New technology could reduce costs significantly in protein analysis during drug development
Researchers develop cheaper protein detection alternative.
By RICHARD CAIRNEY
A technology developed by UAlberta engineers could lead to a dramatic cost reduction for medical and pharmaceutical researchers to detect various types of proteins, used to develop drugs.
Faheem Khan is part of a team of researchers that developed a microfluidic cantilever, a device capable of analyzing and testing proteins, a key element in the process of developing drugs.
“It allows researchers to see how a protein is going to act with drug molecules, especially drugs developed for diseases such as influenza and diabetes,” explained Khan. “When scientists are engineering new drugs, testing their interaction with proteins is important.”
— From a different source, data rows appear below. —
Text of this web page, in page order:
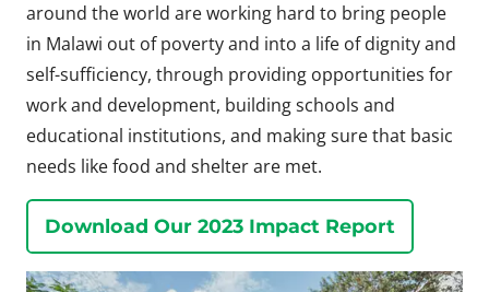
around the world are working hard to bring people
in Malawi out of poverty and into a life of dignity and
self-sufficiency, through providing opportunities for
work and development, building schools and
educational institutions, and making sure that basic
needs like food and shelter are met.
Download Our 2023 Impact Report
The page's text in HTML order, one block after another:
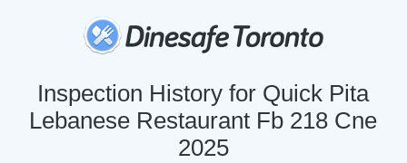
Inspection History for Quick Pita
Lebanese Restaurant Fb 218 Cne
2025
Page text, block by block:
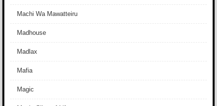
Machi Wa Mawatteiru
Madhouse
Madlax
Mafia
Magic
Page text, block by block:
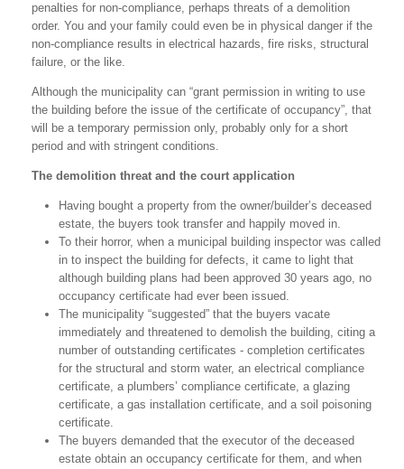
penalties for non-compliance, perhaps threats of a demolition
order. You and your family could even be in physical danger if the
non-compliance results in electrical hazards, fire risks, structural
failure, or the like.
Although the municipality can “grant permission in writing to use
the building before the issue of the certificate of occupancy”, that
will be a temporary permission only, probably only for a short
period and with stringent conditions.
The demolition threat and the court application
Having bought a property from the owner/builder’s deceased
estate, the buyers took transfer and happily moved in.
To their horror, when a municipal building inspector was called
in to inspect the building for defects, it came to light that
although building plans had been approved 30 years ago, no
occupancy certificate had ever been issued.
The municipality “suggested” that the buyers vacate
immediately and threatened to demolish the building, citing a
number of outstanding certificates - completion certificates
for the structural and storm water, an electrical compliance
certificate, a plumbers’ compliance certificate, a glazing
certificate, a gas installation certificate, and a soil poisoning
certificate.
The buyers demanded that the executor of the deceased
estate obtain an occupancy certificate for them, and when
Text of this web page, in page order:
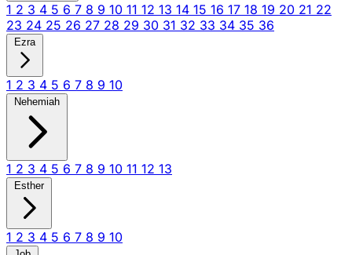
1 2 3 4 5 6 7 8 9 10 11 12 13 14 15 16 17 18 19 20 21 22
23 24 25 26 27 28 29 30 31 32 33 34 35 36
Ezra
1 2 3 4 5 6 7 8 9 10
Nehemiah
1 2 3 4 5 6 7 8 9 10 11 12 13
Esther
1 2 3 4 5 6 7 8 9 10
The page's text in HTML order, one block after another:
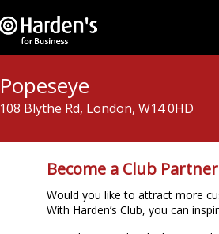
Popeseye
108 Blythe Rd, London, W14 0HD
Become a Club Partner
Would you like to attract more
With Harden’s Club, you can
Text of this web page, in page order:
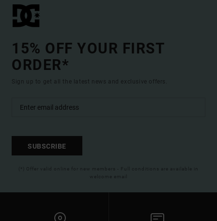
15% OFF YOUR FIRST
ORDER*
Sign up to get all the latest news and exclusive offers.
SUBSCRIBE
(*) Offer valid online for new members - Full conditions are available in
welcome email
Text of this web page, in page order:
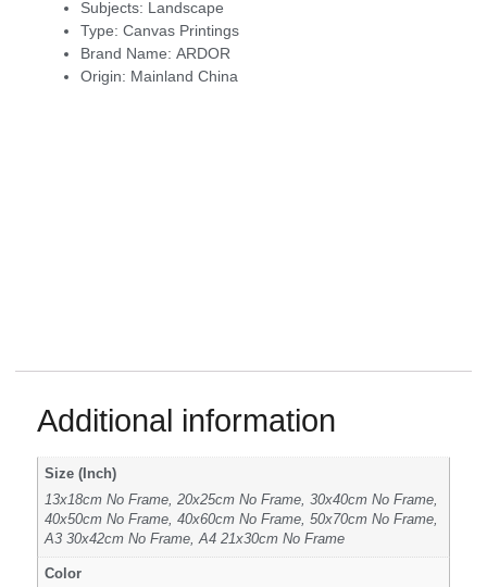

Researchers currently use a mass spectrometer to conduct this work while they’re developing drugs and while that instrument is, in many respects, the industry gold standard, Khan added it is bulky and expensive to use.
In fact, a mass spectrometry device can cost around $500,000 but the device under development at the U of A would cost closer to $20,000, Khan said.
“Our goal is to make a portable protein identification system that can be easily carried around,” he said. “Our technology is not going to replace a mass spectrometer but it could be a complementary tool for special situations where a user wants to save cost.”
The researchers’ device uses a process called electrophoresis, which uses an electrical charge to make different proteins line up by type, according to their own charge, and then uses a microfabricated sensor to weigh them.
“Proteins are charged in a liquid medium and different proteins have different sizes that make them separate themselves when under an applied electric field,” said Khan. “We combined different principles of basic physics to achieve a complex task of protein testing.”
Because proteins are extremely small, a scanning electron microscope (SEM) is used to capture images of them. However, Khan explained the team’s cantilever device identifies the separated proteins by their effect on its vibrations.
“Instead of using a SEM or a mass spectrometer, which is very expensive and difficult to maintain, we’ve developed a cheaper device to analyze proteins,” he said. “The cost of electrophoresis-based protein detection using a microfluidic cantilever is much lower than a standard mass spectrometer.”
Over past few years, the team has demonstrated multiple applications of their microfluidic cantilevers. Now the technology is being commercialized through a startup called Fourien Inc.
The team, which collaborated with colleagues from South Korea, published their findings in Nature: Scientific Reports.